Problem to work on: Within the records below is a range that opens at the line with "collectd [options] (69, 156, 163, 171)" and closes at the line with "Dates and Deadlines". Return that range word for word, both ends included, and only that range.

━━━ Task input

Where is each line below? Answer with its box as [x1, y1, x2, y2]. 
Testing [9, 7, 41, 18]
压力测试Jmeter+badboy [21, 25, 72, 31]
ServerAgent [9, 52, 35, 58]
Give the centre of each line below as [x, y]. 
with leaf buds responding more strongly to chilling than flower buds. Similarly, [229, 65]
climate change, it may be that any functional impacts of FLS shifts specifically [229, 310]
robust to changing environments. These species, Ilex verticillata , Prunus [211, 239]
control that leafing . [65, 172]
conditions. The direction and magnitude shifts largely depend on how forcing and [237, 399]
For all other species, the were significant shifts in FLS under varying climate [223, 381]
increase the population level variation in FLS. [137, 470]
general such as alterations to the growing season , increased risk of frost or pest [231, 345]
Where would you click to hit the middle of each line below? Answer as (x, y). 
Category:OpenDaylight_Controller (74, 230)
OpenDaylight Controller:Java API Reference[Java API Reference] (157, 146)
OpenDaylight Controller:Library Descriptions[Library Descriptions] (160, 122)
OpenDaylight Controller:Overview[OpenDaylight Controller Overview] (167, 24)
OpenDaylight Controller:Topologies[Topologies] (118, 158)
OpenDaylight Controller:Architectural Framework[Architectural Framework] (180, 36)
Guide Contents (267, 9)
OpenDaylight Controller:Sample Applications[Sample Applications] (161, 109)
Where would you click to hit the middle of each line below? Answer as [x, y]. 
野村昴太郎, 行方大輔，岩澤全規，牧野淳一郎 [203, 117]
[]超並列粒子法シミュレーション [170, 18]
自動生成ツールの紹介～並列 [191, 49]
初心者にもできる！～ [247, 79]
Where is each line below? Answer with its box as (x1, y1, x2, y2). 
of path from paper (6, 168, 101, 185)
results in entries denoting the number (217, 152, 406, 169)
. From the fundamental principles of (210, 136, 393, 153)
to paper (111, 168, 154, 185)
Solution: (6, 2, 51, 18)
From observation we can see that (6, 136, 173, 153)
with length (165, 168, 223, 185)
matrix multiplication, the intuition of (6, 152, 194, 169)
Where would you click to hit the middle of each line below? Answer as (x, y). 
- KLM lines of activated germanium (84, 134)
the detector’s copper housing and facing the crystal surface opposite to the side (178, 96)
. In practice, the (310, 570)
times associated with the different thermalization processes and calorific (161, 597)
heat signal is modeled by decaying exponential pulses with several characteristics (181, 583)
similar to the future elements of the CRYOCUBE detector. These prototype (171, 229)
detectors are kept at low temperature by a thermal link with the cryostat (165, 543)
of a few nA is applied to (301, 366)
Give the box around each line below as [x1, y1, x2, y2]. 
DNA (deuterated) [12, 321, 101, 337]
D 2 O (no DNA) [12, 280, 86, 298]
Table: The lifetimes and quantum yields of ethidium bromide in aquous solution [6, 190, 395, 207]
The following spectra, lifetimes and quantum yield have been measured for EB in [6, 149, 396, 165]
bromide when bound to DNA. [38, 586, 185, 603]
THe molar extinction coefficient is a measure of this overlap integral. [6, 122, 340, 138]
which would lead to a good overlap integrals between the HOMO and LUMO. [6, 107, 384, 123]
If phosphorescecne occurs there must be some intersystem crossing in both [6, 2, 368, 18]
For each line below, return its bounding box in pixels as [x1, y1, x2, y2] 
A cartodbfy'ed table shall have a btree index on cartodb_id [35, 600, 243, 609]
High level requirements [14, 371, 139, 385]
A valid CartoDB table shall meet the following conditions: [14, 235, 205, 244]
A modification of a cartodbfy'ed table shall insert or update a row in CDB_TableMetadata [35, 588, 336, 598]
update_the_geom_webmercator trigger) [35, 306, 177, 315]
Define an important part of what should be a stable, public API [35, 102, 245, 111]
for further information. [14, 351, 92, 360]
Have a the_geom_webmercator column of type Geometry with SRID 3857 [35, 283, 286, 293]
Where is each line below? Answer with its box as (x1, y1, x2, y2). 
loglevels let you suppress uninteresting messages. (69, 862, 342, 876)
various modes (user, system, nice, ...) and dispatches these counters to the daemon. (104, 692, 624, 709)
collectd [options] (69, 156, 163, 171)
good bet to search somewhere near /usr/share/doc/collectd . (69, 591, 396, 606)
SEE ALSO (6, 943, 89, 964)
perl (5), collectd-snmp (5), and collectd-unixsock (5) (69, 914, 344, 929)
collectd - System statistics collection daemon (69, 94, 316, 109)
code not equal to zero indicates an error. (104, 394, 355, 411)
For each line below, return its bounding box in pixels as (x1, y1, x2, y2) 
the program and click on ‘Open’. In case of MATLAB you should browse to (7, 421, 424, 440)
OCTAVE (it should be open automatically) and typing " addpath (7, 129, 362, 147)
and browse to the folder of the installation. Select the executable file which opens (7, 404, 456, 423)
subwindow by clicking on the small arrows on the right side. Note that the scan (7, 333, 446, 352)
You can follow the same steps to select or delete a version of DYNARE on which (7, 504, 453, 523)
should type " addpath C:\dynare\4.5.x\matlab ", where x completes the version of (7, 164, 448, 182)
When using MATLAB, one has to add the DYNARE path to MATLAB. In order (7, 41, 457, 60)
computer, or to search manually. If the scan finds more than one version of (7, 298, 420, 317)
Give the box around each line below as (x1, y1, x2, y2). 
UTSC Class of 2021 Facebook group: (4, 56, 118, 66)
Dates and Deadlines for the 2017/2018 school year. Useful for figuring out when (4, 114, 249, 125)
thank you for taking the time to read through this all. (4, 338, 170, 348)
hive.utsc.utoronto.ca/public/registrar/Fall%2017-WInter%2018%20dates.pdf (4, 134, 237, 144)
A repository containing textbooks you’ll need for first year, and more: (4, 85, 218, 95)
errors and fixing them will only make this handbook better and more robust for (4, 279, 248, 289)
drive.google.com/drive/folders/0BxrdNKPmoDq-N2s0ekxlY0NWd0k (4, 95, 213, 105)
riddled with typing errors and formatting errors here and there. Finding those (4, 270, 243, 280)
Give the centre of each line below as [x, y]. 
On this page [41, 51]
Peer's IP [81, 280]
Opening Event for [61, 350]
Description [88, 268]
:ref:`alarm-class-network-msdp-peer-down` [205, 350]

━━━━━━

Exercise response:
collectd [options] (69, 156, 163, 171)
good bet to search somewhere near /usr/share/doc/collectd . (69, 591, 396, 606)
SEE ALSO (6, 943, 89, 964)
perl (5), collectd-snmp (5), and collectd-unixsock (5) (69, 914, 344, 929)
collectd - System statistics collection daemon (69, 94, 316, 109)
code not equal to zero indicates an error. (104, 394, 355, 411)
For each line below, return its bounding box in pixels as (x1, y1, x2, y2) 
the program and click on ‘Open’. In case of MATLAB you should browse to (7, 421, 424, 440)
OCTAVE (it should be open automatically) and typing " addpath (7, 129, 362, 147)
and browse to the folder of the installation. Select the executable file which opens (7, 404, 456, 423)
subwindow by clicking on the small arrows on the right side. Note that the scan (7, 333, 446, 352)
You can follow the same steps to select or delete a version of DYNARE on which (7, 504, 453, 523)
should type " addpath C:\dynare\4.5.x\matlab ", where x completes the version of (7, 164, 448, 182)
When using MATLAB, one has to add the DYNARE path to MATLAB. In order (7, 41, 457, 60)
computer, or to search manually. If the scan finds more than one version of (7, 298, 420, 317)
Give the box around each line below as (x1, y1, x2, y2). 
UTSC Class of 2021 Facebook group: (4, 56, 118, 66)
Dates and Deadlines for the 2017/2018 school year. Useful for figuring out when (4, 114, 249, 125)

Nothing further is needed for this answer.